Transcribe this listing exactly; omit the pictures.

[[ ENTRIES SHOWN, beginning ]]

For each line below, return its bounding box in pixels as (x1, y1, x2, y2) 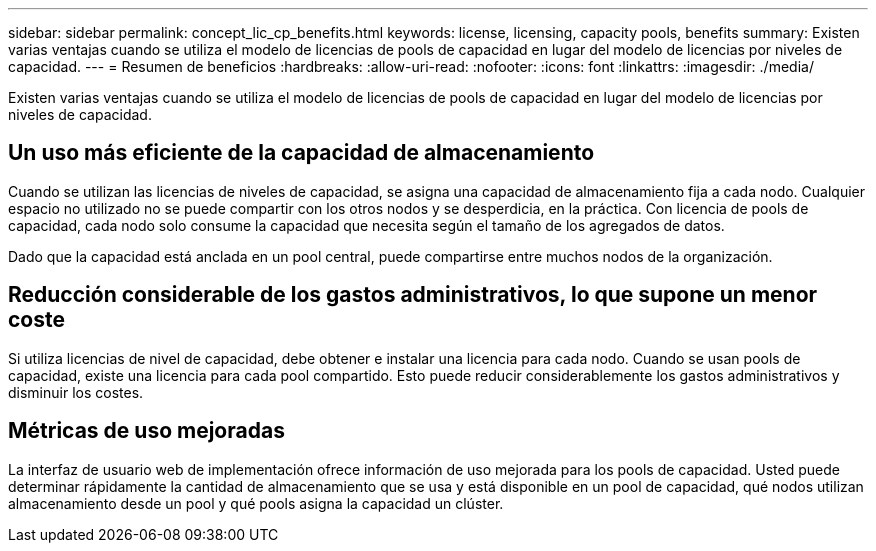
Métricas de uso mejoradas (8, 418, 285, 444)
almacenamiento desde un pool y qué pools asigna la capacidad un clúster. (8, 494, 504, 512)
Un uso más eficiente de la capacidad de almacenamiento (8, 140, 595, 166)
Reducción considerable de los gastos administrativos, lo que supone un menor (8, 282, 818, 308)
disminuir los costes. (8, 383, 144, 401)

[[ ENTRIES SHOWN, end ]]

FINAL ANSWER>
For each line below, return its bounding box in pixels as (x1, y1, x2, y2) 
Métricas de uso mejoradas (8, 418, 285, 444)
almacenamiento desde un pool y qué pools asigna la capacidad un clúster. (8, 494, 504, 512)
Un uso más eficiente de la capacidad de almacenamiento (8, 140, 595, 166)
Reducción considerable de los gastos administrativos, lo que supone un menor (8, 282, 818, 308)
disminuir los costes. (8, 383, 144, 401)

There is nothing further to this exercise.